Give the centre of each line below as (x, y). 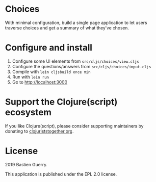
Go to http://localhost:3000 (40, 82)
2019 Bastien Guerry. (26, 164)
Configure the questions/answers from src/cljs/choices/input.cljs (81, 66)
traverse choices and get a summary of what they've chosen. (67, 27)
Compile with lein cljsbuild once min (51, 72)
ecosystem (28, 113)
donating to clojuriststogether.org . (39, 131)
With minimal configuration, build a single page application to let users (76, 23)
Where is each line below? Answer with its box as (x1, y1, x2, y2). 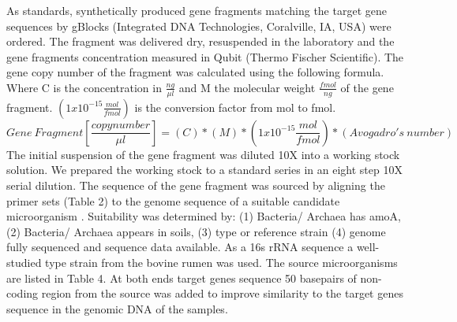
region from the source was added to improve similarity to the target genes (41, 285, 403, 302)
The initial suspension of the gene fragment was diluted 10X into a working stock (6, 146, 400, 162)
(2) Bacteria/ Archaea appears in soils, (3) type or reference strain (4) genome (6, 223, 386, 239)
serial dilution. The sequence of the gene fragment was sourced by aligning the (6, 176, 385, 193)
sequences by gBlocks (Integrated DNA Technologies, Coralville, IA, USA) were (6, 17, 391, 34)
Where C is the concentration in (6, 79, 162, 95)
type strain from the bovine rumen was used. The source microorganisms (45, 254, 398, 270)
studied (6, 254, 42, 270)

========

[TASK OBJECTIVE]
Every line above goes into the copy unchanged; the pictures do not.

[WRITTEN REPLY]
Give the centre of each line below as (x, y). 
Go to http://localhost:3000 (40, 82)
2019 Bastien Guerry. (26, 164)
Configure the questions/answers from src/cljs/choices/input.cljs (81, 66)
traverse choices and get a summary of what they've chosen. (67, 27)
Compile with lein cljsbuild once min (51, 72)
ecosystem (28, 113)
donating to clojuriststogether.org . (39, 131)
With minimal configuration, build a single page application to let users (76, 23)
Where is each line below? Answer with its box as (x1, y1, x2, y2). 
region from the source was added to improve similarity to the target genes (41, 285, 403, 302)
The initial suspension of the gene fragment was diluted 10X into a working stock (6, 146, 400, 162)
(2) Bacteria/ Archaea appears in soils, (3) type or reference strain (4) genome (6, 223, 386, 239)
serial dilution. The sequence of the gene fragment was sourced by aligning the (6, 176, 385, 193)
sequences by gBlocks (Integrated DNA Technologies, Coralville, IA, USA) were (6, 17, 391, 34)
Where C is the concentration in (6, 79, 162, 95)
type strain from the bovine rumen was used. The source microorganisms (45, 254, 398, 270)
studied (6, 254, 42, 270)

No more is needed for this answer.